INFORMATION SHOWN:
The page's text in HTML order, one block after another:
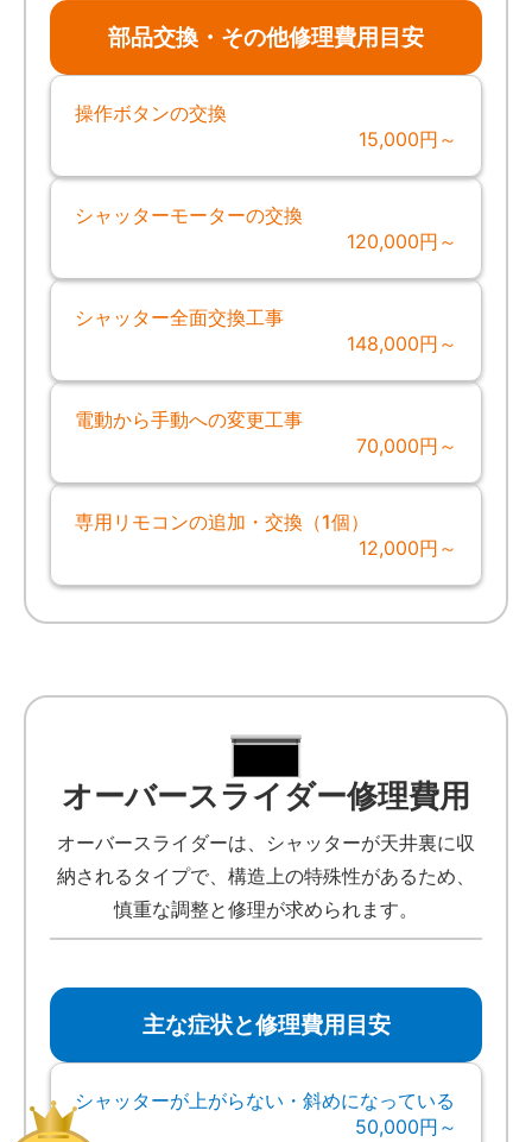
部品交換・その他修理費用目安
操作ボタンの交換
15,000円～
シャッターモーターの交換
120,000円～
シャッター全面交換工事
148,000円～
電動から手動への変更工事
70,000円～
専用リモコンの追加・交換（1個）
12,000円～
オーバースライダー修理費用
オーバースライダーは、シャッターが天井裏に収
納されるタイプで、構造上の特殊性があるため、
慎重な調整と修理が求められます。
主な症状と修理費用目安
シャッターが上がらない・斜めになっている
50,000円～

ABOUT THIS TASK: I'd like the material above repeated exactly, with the pictures omitted.

RESULT FOR THIS TASK:
The page's text in HTML order, one block after another:
部品交換・その他修理費用目安
操作ボタンの交換
15,000円～
シャッターモーターの交換
120,000円～
シャッター全面交換工事
148,000円～
電動から手動への変更工事
70,000円～
専用リモコンの追加・交換（1個）
12,000円～
オーバースライダー修理費用
オーバースライダーは、シャッターが天井裏に収
納されるタイプで、構造上の特殊性があるため、
慎重な調整と修理が求められます。
主な症状と修理費用目安
シャッターが上がらない・斜めになっている
50,000円～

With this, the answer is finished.